● **Aim of the task**:
Please print all of the entries, matching them exactly.

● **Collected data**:
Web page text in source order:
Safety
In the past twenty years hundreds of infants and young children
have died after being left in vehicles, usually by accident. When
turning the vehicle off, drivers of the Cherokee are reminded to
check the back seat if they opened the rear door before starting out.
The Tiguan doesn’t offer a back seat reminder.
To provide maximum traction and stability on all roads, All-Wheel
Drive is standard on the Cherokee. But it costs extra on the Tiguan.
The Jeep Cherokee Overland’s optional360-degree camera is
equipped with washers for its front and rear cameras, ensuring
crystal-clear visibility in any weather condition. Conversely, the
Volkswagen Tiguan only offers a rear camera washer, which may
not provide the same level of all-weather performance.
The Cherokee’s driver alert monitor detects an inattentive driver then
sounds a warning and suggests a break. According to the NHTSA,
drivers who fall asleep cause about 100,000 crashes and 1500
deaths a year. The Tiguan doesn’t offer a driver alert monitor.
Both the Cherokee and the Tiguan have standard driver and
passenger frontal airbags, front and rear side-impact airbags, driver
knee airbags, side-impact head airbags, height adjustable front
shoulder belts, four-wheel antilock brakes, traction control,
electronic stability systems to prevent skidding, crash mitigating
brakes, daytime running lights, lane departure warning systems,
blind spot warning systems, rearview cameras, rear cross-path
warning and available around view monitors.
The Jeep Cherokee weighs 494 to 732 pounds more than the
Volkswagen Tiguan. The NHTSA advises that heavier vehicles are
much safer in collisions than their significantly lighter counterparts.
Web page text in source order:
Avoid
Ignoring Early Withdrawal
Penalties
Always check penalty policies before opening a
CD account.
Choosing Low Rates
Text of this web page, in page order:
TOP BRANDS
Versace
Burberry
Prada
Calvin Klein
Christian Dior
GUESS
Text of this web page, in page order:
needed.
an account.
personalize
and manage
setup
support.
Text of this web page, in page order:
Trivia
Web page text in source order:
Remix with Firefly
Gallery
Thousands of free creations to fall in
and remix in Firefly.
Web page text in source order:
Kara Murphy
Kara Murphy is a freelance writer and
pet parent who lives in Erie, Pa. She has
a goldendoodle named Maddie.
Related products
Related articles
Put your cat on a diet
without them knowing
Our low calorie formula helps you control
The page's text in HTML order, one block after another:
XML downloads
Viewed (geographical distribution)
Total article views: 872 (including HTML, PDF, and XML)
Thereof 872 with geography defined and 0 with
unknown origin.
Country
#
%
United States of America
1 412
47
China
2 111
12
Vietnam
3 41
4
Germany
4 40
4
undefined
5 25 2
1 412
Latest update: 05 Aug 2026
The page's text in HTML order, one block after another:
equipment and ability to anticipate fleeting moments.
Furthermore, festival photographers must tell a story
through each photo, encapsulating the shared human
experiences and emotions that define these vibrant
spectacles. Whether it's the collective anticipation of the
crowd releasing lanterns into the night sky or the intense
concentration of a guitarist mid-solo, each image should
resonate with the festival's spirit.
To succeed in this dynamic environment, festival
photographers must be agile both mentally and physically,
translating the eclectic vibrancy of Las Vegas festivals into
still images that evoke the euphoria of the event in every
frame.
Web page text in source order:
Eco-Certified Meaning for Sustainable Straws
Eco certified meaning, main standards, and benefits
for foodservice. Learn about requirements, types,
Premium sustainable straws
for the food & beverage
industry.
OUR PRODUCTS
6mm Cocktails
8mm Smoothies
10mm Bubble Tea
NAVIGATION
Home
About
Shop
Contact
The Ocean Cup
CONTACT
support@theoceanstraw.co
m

● **Response below**:
Web page text in source order:
Safety
In the past twenty years hundreds of infants and young children
have died after being left in vehicles, usually by accident. When
turning the vehicle off, drivers of the Cherokee are reminded to
check the back seat if they opened the rear door before starting out.
The Tiguan doesn’t offer a back seat reminder.
To provide maximum traction and stability on all roads, All-Wheel
Drive is standard on the Cherokee. But it costs extra on the Tiguan.
The Jeep Cherokee Overland’s optional360-degree camera is
equipped with washers for its front and rear cameras, ensuring
crystal-clear visibility in any weather condition. Conversely, the
Volkswagen Tiguan only offers a rear camera washer, which may
not provide the same level of all-weather performance.
The Cherokee’s driver alert monitor detects an inattentive driver then
sounds a warning and suggests a break. According to the NHTSA,
drivers who fall asleep cause about 100,000 crashes and 1500
deaths a year. The Tiguan doesn’t offer a driver alert monitor.
Both the Cherokee and the Tiguan have standard driver and
passenger frontal airbags, front and rear side-impact airbags, driver
knee airbags, side-impact head airbags, height adjustable front
shoulder belts, four-wheel antilock brakes, traction control,
electronic stability systems to prevent skidding, crash mitigating
brakes, daytime running lights, lane departure warning systems,
blind spot warning systems, rearview cameras, rear cross-path
warning and available around view monitors.
The Jeep Cherokee weighs 494 to 732 pounds more than the
Volkswagen Tiguan. The NHTSA advises that heavier vehicles are
much safer in collisions than their significantly lighter counterparts.
Web page text in source order:
Avoid
Ignoring Early Withdrawal
Penalties
Always check penalty policies before opening a
CD account.
Choosing Low Rates
Text of this web page, in page order:
TOP BRANDS
Versace
Burberry
Prada
Calvin Klein
Christian Dior
GUESS
Text of this web page, in page order:
needed.
an account.
personalize
and manage
setup
support.
Text of this web page, in page order:
Trivia
Web page text in source order:
Remix with Firefly
Gallery
Thousands of free creations to fall in
and remix in Firefly.
Web page text in source order:
Kara Murphy
Kara Murphy is a freelance writer and
pet parent who lives in Erie, Pa. She has
a goldendoodle named Maddie.
Related products
Related articles
Put your cat on a diet
without them knowing
Our low calorie formula helps you control
The page's text in HTML order, one block after another:
XML downloads
Viewed (geographical distribution)
Total article views: 872 (including HTML, PDF, and XML)
Thereof 872 with geography defined and 0 with
unknown origin.
Country
#
%
United States of America
1 412
47
China
2 111
12
Vietnam
3 41
4
Germany
4 40
4
undefined
5 25 2
1 412
Latest update: 05 Aug 2026
The page's text in HTML order, one block after another:
equipment and ability to anticipate fleeting moments.
Furthermore, festival photographers must tell a story
through each photo, encapsulating the shared human
experiences and emotions that define these vibrant
spectacles. Whether it's the collective anticipation of the
crowd releasing lanterns into the night sky or the intense
concentration of a guitarist mid-solo, each image should
resonate with the festival's spirit.
To succeed in this dynamic environment, festival
photographers must be agile both mentally and physically,
translating the eclectic vibrancy of Las Vegas festivals into
still images that evoke the euphoria of the event in every
frame.
Web page text in source order:
Eco-Certified Meaning for Sustainable Straws
Eco certified meaning, main standards, and benefits
for foodservice. Learn about requirements, types,
Premium sustainable straws
for the food & beverage
industry.
OUR PRODUCTS
6mm Cocktails
8mm Smoothies
10mm Bubble Tea
NAVIGATION
Home
About
Shop
Contact
The Ocean Cup
CONTACT
support@theoceanstraw.co
m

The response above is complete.